United States District Court, D. Maryland, Southern Division

September 30, 2016

JUAN PABLO CARRILLO, et al., Plaintiffs,
v.
BORGES CONSTRUCTION, LLC et al., Defendants.

          MEMORANDUM OPINION

          GEORGE J. HAZEL, UNITED STATES DISTRICT JUDGE

         In this action, Juan Pablo Carrillo, Julio Cesar Sanchez, Luis David Castro, Enrique Patricio Correa, Roger A. Ramos, Carlos Humberto Calderon and Melvin Omar Lemus (collectively, ”Plaintiffs”) allege violations of the Fair Labor Standards Act ("FLSA") 29 U.S.C. §§ 201 et seq., the Maryland Wage and Hour Laws, ("MWHL"), Md. Code Ann., Lab & Empl. §§ 3-401 el seq., and the Maryland Wage Payment and Collection Law ("MWPCL"), Md. Code Ann., Lab & Empl. §§ 3-501 et seq., against their former employer, Borges Construction, LLC; its successor corporations, Lu-Ma Construction, LLC, Deco Inc., and LMS Contractors Inc.; and the officers of said corporations, Silvestre Borges, Maria Nicoladle, and Salomon Nicolalde in their individual capacities (collectively, "Defendants"). ECF No. 45. This Memorandum Opinion and accompanying Order address Plaintiffs' Motion for Default Judgment. ECF No. 56. A hearing is unnecessary. See Loc. R. 105.6 (D. Md.). For the reasons stated herein. Plaintiffs Motion will be granted in part, and denied, in part.

         I. BACKGROUND

         Defendant Borges Construction is a waterproofing and construction contractor and subcontractor, performing services in Maryland, Virginia and the District of Columbia. ECF No. 45 ¶ 12. It is a Maryland limited liability company with its principal place of business located in Gaithersburg, Maryland. Id. ¶ 3, During the relevant time period, Defendants Silvestre Borges, Maria Nicoladle, and Salomon Nicolalde were officers and active owners of Borges Construction. Id. ¶ 8. Plaintiffs worked for Defendants as constructions workers and laborers from 2010 through 2013.[1] See ECF Nos. 56-3 through 56-8, 60-1 ¶ 2. Plaintiffs' hours varied, working an average of 52 hours each week. ECF No. 56-1 at 9-18[2]; see also e.g. ECF Mo. 56-3 ¶ 4. During their employment, Plaintiffs allege that Defendants "willfully and systematically directed and forced Plaintiffs" to underreport the hours they worked each week on preliminary and postliminary work duties. ECF No. 45 ¶¶ 55 - 60. According to the Third Amended Complaint, each morning, Defendants required Plaintiffs to arrive at Defendants' place of businesses and load Defendants' work trucks before proceeding to the job location. Id. ¶ 56. Similarly, at the conclusion of Plaintiffs' work duties at the job site. Defendants required Plaintiffs to drive Defendants' equipment back to Defendants' place of business and return the equipment to a secure location. Id. ¶ 57. Plaintiffs allege that these work duties, including driving time, were performed by the Plaintiffs primarily for the benefit of Defendants and with Defendants' knowledge. Id. ¶¶ 58-59. Plaintiffs attest that these duties accounted for approximately seven additional unreported hours each week. ECF No. 56-1 at 10-18. Plaintiffs maintain that they were never paid overtime wages for these duties, calculated at one and one half time their regular wages. ECF No. 45 ¶ 62.
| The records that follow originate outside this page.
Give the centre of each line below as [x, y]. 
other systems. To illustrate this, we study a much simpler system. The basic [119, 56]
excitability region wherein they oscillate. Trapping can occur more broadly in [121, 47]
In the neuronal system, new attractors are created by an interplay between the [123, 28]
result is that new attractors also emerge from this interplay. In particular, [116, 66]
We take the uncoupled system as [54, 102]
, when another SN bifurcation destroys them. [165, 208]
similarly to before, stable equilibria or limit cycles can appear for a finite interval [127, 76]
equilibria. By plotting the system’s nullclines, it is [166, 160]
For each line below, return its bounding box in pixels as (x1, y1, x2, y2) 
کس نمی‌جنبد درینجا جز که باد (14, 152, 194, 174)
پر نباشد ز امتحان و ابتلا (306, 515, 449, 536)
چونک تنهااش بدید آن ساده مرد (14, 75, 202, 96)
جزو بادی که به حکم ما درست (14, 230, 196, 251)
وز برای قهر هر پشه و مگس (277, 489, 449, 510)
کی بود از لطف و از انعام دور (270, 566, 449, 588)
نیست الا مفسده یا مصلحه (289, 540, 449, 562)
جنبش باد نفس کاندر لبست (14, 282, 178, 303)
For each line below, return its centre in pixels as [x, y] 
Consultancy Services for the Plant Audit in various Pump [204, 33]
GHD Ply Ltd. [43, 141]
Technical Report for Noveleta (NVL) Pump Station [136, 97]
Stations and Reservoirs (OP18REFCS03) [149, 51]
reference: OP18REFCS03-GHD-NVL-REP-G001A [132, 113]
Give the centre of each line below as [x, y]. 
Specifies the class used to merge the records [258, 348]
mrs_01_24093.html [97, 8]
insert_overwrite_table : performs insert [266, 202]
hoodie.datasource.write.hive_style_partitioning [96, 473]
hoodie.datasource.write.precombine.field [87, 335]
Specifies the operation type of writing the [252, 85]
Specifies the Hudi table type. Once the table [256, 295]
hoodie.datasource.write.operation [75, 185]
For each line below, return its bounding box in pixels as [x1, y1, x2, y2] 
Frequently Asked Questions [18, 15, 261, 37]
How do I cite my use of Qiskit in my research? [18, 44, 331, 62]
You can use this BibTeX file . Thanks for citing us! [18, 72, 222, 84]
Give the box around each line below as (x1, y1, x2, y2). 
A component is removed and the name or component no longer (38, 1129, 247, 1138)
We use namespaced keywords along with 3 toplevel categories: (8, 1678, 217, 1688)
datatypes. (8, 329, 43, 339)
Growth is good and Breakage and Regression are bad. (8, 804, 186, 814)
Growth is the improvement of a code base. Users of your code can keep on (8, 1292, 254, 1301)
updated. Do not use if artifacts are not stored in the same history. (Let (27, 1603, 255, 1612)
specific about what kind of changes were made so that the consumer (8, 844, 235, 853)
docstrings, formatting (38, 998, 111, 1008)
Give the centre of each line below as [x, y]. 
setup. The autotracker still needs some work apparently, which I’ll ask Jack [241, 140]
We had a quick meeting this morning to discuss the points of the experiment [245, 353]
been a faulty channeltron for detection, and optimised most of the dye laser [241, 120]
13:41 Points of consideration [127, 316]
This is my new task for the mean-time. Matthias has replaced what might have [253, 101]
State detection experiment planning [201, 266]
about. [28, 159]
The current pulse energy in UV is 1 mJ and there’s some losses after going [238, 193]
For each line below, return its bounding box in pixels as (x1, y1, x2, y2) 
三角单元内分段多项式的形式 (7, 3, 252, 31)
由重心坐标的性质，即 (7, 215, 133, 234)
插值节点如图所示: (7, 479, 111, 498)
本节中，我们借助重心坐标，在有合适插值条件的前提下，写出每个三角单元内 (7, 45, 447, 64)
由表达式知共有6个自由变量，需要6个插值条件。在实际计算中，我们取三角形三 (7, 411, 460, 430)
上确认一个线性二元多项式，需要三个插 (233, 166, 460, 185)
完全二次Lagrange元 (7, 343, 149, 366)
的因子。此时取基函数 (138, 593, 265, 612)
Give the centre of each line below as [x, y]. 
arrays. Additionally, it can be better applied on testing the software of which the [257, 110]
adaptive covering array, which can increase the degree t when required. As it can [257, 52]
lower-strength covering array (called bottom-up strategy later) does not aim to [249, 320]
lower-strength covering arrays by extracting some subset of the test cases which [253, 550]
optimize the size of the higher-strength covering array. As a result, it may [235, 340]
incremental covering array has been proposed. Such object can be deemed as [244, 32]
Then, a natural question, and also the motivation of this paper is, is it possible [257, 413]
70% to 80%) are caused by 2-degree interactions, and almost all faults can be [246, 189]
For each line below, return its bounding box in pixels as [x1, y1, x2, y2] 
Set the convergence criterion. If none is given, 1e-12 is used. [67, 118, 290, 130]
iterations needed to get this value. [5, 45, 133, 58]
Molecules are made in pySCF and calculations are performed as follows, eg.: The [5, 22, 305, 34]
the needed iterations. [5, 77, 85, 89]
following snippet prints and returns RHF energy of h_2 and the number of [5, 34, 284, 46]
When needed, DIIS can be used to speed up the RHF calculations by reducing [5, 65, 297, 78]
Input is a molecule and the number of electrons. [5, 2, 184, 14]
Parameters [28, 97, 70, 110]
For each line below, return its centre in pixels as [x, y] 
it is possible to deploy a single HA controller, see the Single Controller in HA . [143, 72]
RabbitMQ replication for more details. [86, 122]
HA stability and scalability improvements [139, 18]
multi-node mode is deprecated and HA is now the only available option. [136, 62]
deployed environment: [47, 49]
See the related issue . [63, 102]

         Plaintiffs further allege that Defendants sought to shield themselves from liability by creating a series of successor corporations. Id. ¶¶ 64- 67. Plaintiffs state that around the time of the commencement of this lawsuit Defendants ceased or substantially limited their operations as Borges Construction and began operating through the entity of Defendant Lu-Ma Construction, a Maryland limited liability company with its principal place of business in Gaithersburg, Maryland. Id. ¶¶ 4, 64. Furthermore, on or about May 20. 2013, Plaintiffs' allege that Defendants ceased or substantially limited their operations as Lu-Ma Construction, LLC and began operating through the entity of Defendant Deco Inc., also a Maryland corporation with its principal place of business in Rockville, Maryland. Id. ¶¶ 5, 65. Finally, in or about February 2014. in an alleged further attempt to limit their liability. Defendants ceased or substantially limited their operations as Lu-Ma Construction. LLC. Deco Inc.. and Borges Construction and began operating through the entity of Defendant LMS Contractors Inc.. also a Maryland corporation with its principal place of business in Rockville. Maryland. Id. ¶¶ 6, 66. Plaintiffs allege that all of the above referenced corporate defendants share a common identity of officer. director and stockholders; hold themselves out to the public as identical or near identical businesses and the entities perform the same or similar services for the same clientele. Id. ¶¶ 64 -67.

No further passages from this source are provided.